FORESTA D'ASFALTO

 

– Nella regione amazzonica del Brasile le strade abusive sono più del doppio di quelle ufficiali. Vengono aperte sui terreni dello stato e accelerano la deforestazione. –

 

Luciana Vicaria

 

 

 

Un gruppo di ricercatori brasiliani ha tracciato la prima mappa di una rete stradale fantasma che non compare in nessun documento ufficiale del paese. La cartina indica tutte le stra­de abusive che attraversano l'Amazzo­nia.

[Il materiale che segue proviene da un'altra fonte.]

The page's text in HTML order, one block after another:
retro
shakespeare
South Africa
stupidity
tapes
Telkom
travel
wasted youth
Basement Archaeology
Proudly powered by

Lo studio è stato realizzato dall'Isti­tuto Per l'Uomo e l'Ambiente in Amazzo­nia (Imazon), uno dei principali centri di ricerca della regione. I risultati otte­nuti rivelano l'esistenza di una rete di strade illegali due volte e mezzo più estesa di quella riconosciuta dalle autorità e, fatto ancora più grave, ricavata in gran parte sui terreni dello stato. Le piste clandestine favoriscono la distruzione della foresta e l'appropriazione indebita delle sue risorse naturali, prima tra tutte il legname.

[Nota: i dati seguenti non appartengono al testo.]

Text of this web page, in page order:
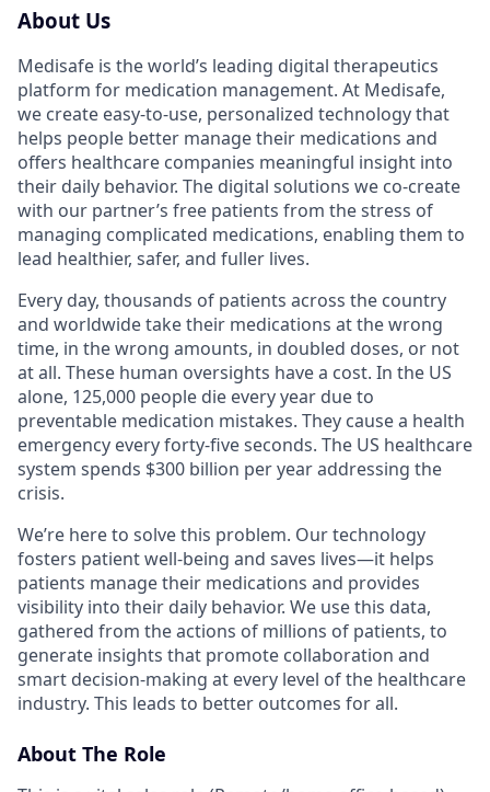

Attraverso le immagini satellitari, i ricercatori hanno individuato la presen­za di un reticolato di 173.023 chilometri di strade abusive lungo i margini della foresta amazzonica. A queste bisogna aggiungere le tante diramazioni illegali lungo la strada Transamazzonica e la Br-163 che collega Cuiabá a Santarém. Lo studio mostra inoltre che il 90 per cento della rete stradale fantasma in Amazzonia si concentra negli stati del Mato Grosso, del Pará e di Rondônia. Il suo ritmo di crescita è impressionante: secondo alcune stime, aumenta ogni anno di 1.890 chilometri.

Le vie clandestine in terra battuta ar­rivano dentro riserve ecologiche e aree indigene che fino a poco tempo fa sem­bravano impossibili da raggiungere. Una di queste è la Terra indigena di Baú, nel municipio di Altamira, che si trova nello stato del Pará. Negli ultimi dieci anni le imprese di legname si sono spinte sempre più all'interno della riserva per procurarsi gli alberi di mogano. La rete stradale clandestina ha avuto un impatto così forte sul territorio che nel 2003 le autorità hanno deciso di ridurre del 17 per cento l'area della riserva.

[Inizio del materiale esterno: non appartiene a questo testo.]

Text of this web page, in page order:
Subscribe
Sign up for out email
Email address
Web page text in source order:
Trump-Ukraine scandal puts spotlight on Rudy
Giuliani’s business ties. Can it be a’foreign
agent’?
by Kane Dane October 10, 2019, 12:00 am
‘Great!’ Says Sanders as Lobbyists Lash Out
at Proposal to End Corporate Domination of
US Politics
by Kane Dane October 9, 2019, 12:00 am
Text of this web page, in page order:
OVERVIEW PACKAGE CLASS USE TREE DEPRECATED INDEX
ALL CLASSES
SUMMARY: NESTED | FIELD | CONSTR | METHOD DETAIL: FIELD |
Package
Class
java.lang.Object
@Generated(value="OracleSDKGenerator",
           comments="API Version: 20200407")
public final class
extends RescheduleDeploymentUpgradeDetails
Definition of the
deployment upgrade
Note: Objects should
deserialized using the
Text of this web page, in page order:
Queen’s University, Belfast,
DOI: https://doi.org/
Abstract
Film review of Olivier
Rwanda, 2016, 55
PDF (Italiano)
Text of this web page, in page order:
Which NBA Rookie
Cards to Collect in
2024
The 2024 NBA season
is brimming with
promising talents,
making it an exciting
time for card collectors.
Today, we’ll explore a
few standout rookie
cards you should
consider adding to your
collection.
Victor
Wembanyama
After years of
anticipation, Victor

Invece la Riserva ecologica delle Terre di mezzo, sempre nel municipio di Altamira, deve fare i conti con i grileiros, i proprietari terrieri che occupano ille­galmente la foresta. Si aprono un cammino verso l'interno, dove appendono cartelli con nomi di fazendas fittizie che più tardi metteranno in vendita. Le stra­de abusive non hanno risparmiato nean­che le aree militari, come quella di Ca­ximbo nel sud del Pará.

In genere le strade portano l'energia elettrica nei centri abitati e il progresso, soprattutto in Brasile, dove il 56 per cen­to del trasporto commerciale avviene via terra. Permettono inoltre di raggiungere più facilmente le scuole e gli ospedali. In Amazzonia, invece, provocano solo dan­ni irreparabili all'ambiente. "Nessuno apre una strada in mezzo alla foresta perché vuole andare a contemplare la natura", spiega il geografo Carlos Souza jr, coordinatore del progetto dell'Ima­zon.

All'inizio un'impresa di legname apre una nuova strada che parte da un'altra esistente. Grazie ai trattori, nel giro di un mese è possibile penetrare dieci chi­lometri all'interno della foresta. In uno o due anni vengono abbattuti tutti gli alberi più pregiati che ci sono nei parag­gi. Una volta che il cammino è stato aperto, entra in scena il grileiro: prende possesso delle aree raggiunte dalla strada, le divide in lotti e prepara dei certifi­cati di proprietà falsi. Poi vende le terre a un agricoltore, che sfrutta il terreno più che può danneggiando irrimediabil­mente l'ecosistema con le queimadas (incendi per la rifertilizzazione del suolo). Dopo due o tre raccolti, l'agricoltore vende la proprietà a un allevatore e si sposta in un'altra terra vergine da coltivare. Il destino finale del lotto è il pascolo.

 

Correre il rischio

 

In Amazzonia distruggere la foresta (di proprietà dello stato) per occupare il territorio è un ottimo affare e il rischio di essere puniti è minimo. Quando l'Istitu­to Brasiliano dell'Ambiente e delle Risor­se Naturali Rinnovabili (Ibama) o altre organizzazioni ecologiste sono informati di un crimine ambientale, denunciano subito i responsabili. Ma prima che rie­scano a ottenere il pagamento della pe­nale a volte passano anche quattro anni.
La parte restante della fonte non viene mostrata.